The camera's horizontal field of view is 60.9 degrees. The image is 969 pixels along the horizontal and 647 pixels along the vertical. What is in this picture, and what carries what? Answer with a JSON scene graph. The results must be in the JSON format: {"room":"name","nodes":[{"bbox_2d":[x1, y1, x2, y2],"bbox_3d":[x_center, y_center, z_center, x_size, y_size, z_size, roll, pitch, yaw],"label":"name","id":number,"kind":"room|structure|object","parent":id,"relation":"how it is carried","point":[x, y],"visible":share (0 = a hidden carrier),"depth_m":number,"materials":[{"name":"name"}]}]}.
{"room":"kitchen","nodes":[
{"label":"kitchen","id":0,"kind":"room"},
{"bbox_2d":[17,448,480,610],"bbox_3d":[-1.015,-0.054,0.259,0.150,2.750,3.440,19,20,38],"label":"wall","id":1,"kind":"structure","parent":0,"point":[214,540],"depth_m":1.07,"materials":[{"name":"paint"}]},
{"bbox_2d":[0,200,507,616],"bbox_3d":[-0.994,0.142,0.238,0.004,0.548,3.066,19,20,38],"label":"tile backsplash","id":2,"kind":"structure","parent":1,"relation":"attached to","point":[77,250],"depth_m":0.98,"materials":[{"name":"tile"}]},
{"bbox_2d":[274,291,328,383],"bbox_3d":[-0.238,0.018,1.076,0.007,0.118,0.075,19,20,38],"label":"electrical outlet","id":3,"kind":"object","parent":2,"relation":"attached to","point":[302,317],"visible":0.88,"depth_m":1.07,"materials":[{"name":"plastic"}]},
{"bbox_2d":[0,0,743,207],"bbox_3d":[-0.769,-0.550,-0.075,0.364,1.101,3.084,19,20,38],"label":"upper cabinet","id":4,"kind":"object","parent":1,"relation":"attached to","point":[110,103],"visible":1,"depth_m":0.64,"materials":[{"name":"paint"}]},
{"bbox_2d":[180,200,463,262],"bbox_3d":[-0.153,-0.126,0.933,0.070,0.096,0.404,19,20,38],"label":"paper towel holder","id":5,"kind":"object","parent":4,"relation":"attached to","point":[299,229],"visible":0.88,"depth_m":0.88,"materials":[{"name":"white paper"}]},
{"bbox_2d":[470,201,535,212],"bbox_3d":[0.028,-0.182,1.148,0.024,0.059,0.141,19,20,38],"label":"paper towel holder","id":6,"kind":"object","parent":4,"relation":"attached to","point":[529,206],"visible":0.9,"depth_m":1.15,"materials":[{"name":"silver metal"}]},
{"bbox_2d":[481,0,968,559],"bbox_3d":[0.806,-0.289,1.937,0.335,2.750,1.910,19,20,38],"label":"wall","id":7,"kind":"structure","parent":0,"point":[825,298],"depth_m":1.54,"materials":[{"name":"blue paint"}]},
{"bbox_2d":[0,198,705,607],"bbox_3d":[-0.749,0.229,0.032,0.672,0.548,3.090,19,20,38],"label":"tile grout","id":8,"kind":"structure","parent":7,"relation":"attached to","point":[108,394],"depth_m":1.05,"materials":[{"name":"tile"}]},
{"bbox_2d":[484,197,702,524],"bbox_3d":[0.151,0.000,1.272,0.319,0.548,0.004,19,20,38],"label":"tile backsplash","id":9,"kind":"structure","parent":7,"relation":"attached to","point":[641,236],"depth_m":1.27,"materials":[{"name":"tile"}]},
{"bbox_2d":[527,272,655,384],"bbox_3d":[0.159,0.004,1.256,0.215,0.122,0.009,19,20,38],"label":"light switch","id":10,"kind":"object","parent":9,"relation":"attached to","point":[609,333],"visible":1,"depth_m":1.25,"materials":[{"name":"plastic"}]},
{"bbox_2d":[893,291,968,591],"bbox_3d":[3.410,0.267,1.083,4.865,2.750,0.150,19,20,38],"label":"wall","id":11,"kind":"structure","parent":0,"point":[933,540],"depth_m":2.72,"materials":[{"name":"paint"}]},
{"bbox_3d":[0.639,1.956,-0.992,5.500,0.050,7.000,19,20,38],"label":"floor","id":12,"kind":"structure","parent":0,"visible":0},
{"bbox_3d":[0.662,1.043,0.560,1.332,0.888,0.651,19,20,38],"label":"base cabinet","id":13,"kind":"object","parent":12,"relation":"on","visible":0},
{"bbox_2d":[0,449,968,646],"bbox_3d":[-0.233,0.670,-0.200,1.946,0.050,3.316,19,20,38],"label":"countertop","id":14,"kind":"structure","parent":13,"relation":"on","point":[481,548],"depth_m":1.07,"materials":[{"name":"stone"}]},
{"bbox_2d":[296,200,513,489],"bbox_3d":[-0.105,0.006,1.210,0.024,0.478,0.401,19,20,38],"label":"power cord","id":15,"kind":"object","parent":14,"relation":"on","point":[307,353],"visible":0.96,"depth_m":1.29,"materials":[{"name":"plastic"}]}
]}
########################################
What you should do - With every line intact, output the listing above exactly.

Expected output -
The camera's horizontal field of view is 60.9 degrees. The image is 969 pixels along the horizontal and 647 pixels along the vertical. What is in this picture, and what carries what? Answer with a JSON scene graph. The results must be in the JSON format: {"room":"name","nodes":[{"bbox_2d":[x1, y1, x2, y2],"bbox_3d":[x_center, y_center, z_center, x_size, y_size, z_size, roll, pitch, yaw],"label":"name","id":number,"kind":"room|structure|object","parent":id,"relation":"how it is carried","point":[x, y],"visible":share (0 = a hidden carrier),"depth_m":number,"materials":[{"name":"name"}]}]}.
{"room":"kitchen","nodes":[
{"label":"kitchen","id":0,"kind":"room"},
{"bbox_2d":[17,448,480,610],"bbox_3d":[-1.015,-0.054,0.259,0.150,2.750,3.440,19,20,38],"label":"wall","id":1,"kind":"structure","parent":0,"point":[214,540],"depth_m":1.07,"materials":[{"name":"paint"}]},
{"bbox_2d":[0,200,507,616],"bbox_3d":[-0.994,0.142,0.238,0.004,0.548,3.066,19,20,38],"label":"tile backsplash","id":2,"kind":"structure","parent":1,"relation":"attached to","point":[77,250],"depth_m":0.98,"materials":[{"name":"tile"}]},
{"bbox_2d":[274,291,328,383],"bbox_3d":[-0.238,0.018,1.076,0.007,0.118,0.075,19,20,38],"label":"electrical outlet","id":3,"kind":"object","parent":2,"relation":"attached to","point":[302,317],"visible":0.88,"depth_m":1.07,"materials":[{"name":"plastic"}]},
{"bbox_2d":[0,0,743,207],"bbox_3d":[-0.769,-0.550,-0.075,0.364,1.101,3.084,19,20,38],"label":"upper cabinet","id":4,"kind":"object","parent":1,"relation":"attached to","point":[110,103],"visible":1,"depth_m":0.64,"materials":[{"name":"paint"}]},
{"bbox_2d":[180,200,463,262],"bbox_3d":[-0.153,-0.126,0.933,0.070,0.096,0.404,19,20,38],"label":"paper towel holder","id":5,"kind":"object","parent":4,"relation":"attached to","point":[299,229],"visible":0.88,"depth_m":0.88,"materials":[{"name":"white paper"}]},
{"bbox_2d":[470,201,535,212],"bbox_3d":[0.028,-0.182,1.148,0.024,0.059,0.141,19,20,38],"label":"paper towel holder","id":6,"kind":"object","parent":4,"relation":"attached to","point":[529,206],"visible":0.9,"depth_m":1.15,"materials":[{"name":"silver metal"}]},
{"bbox_2d":[481,0,968,559],"bbox_3d":[0.806,-0.289,1.937,0.335,2.750,1.910,19,20,38],"label":"wall","id":7,"kind":"structure","parent":0,"point":[825,298],"depth_m":1.54,"materials":[{"name":"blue paint"}]},
{"bbox_2d":[0,198,705,607],"bbox_3d":[-0.749,0.229,0.032,0.672,0.548,3.090,19,20,38],"label":"tile grout","id":8,"kind":"structure","parent":7,"relation":"attached to","point":[108,394],"depth_m":1.05,"materials":[{"name":"tile"}]},
{"bbox_2d":[484,197,702,524],"bbox_3d":[0.151,0.000,1.272,0.319,0.548,0.004,19,20,38],"label":"tile backsplash","id":9,"kind":"structure","parent":7,"relation":"attached to","point":[641,236],"depth_m":1.27,"materials":[{"name":"tile"}]},
{"bbox_2d":[527,272,655,384],"bbox_3d":[0.159,0.004,1.256,0.215,0.122,0.009,19,20,38],"label":"light switch","id":10,"kind":"object","parent":9,"relation":"attached to","point":[609,333],"visible":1,"depth_m":1.25,"materials":[{"name":"plastic"}]},
{"bbox_2d":[893,291,968,591],"bbox_3d":[3.410,0.267,1.083,4.865,2.750,0.150,19,20,38],"label":"wall","id":11,"kind":"structure","parent":0,"point":[933,540],"depth_m":2.72,"materials":[{"name":"paint"}]},
{"bbox_3d":[0.639,1.956,-0.992,5.500,0.050,7.000,19,20,38],"label":"floor","id":12,"kind":"structure","parent":0,"visible":0},
{"bbox_3d":[0.662,1.043,0.560,1.332,0.888,0.651,19,20,38],"label":"base cabinet","id":13,"kind":"object","parent":12,"relation":"on","visible":0},
{"bbox_2d":[0,449,968,646],"bbox_3d":[-0.233,0.670,-0.200,1.946,0.050,3.316,19,20,38],"label":"countertop","id":14,"kind":"structure","parent":13,"relation":"on","point":[481,548],"depth_m":1.07,"materials":[{"name":"stone"}]},
{"bbox_2d":[296,200,513,489],"bbox_3d":[-0.105,0.006,1.210,0.024,0.478,0.401,19,20,38],"label":"power cord","id":15,"kind":"object","parent":14,"relation":"on","point":[307,353],"visible":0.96,"depth_m":1.29,"materials":[{"name":"plastic"}]}
]}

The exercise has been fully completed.